» **DATA SHOWN**
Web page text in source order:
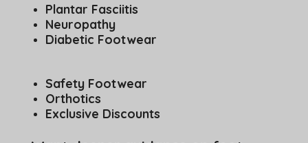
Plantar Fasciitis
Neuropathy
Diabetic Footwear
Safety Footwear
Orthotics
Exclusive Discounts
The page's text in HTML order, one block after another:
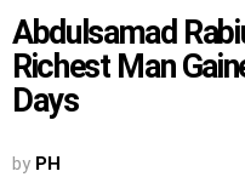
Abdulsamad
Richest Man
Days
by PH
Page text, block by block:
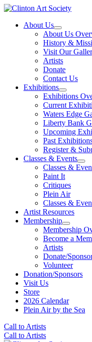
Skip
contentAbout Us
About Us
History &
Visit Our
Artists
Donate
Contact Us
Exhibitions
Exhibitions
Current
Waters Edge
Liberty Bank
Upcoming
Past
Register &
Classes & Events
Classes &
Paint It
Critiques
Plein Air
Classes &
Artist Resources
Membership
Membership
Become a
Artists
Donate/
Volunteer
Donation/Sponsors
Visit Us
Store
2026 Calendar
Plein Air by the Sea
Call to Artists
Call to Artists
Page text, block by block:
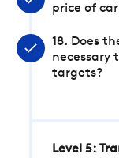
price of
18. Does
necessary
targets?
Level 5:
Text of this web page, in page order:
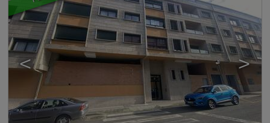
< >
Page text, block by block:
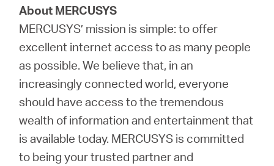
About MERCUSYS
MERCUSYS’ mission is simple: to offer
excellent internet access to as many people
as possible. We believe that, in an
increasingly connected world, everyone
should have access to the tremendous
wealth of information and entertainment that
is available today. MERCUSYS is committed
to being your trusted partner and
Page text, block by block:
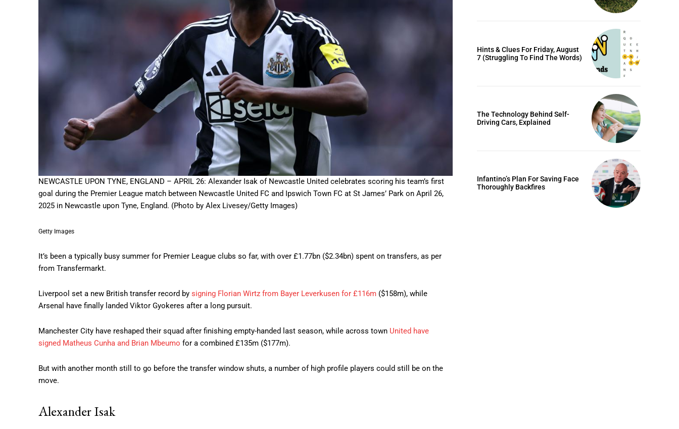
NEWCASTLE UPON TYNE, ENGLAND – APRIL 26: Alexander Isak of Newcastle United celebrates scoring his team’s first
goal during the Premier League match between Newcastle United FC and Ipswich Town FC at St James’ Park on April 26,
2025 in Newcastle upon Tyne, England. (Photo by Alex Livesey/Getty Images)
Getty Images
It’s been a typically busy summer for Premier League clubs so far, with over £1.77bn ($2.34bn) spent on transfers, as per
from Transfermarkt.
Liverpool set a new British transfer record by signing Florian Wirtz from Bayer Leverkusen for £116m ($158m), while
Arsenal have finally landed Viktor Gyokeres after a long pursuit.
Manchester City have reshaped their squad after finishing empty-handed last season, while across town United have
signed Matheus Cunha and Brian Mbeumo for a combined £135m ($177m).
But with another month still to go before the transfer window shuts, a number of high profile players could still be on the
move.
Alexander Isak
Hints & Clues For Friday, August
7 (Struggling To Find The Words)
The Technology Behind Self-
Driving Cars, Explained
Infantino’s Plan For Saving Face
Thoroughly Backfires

» **WORK REQUEST**
With the pictures omitted, print the lines above exactly, beginning at the line with "Liberty Bank" and going on through the line with "About MERCUSYS".

» **THE ANSWER**
Liberty Bank
Upcoming
Past
Register &
Classes & Events
Classes &
Paint It
Critiques
Plein Air
Classes &
Artist Resources
Membership
Membership
Become a
Artists
Donate/
Volunteer
Donation/Sponsors
Visit Us
Store
2026 Calendar
Plein Air by the Sea
Call to Artists
Call to Artists
Page text, block by block:
price of
18. Does
necessary
targets?
Level 5:
Text of this web page, in page order:
< >
Page text, block by block:
About MERCUSYS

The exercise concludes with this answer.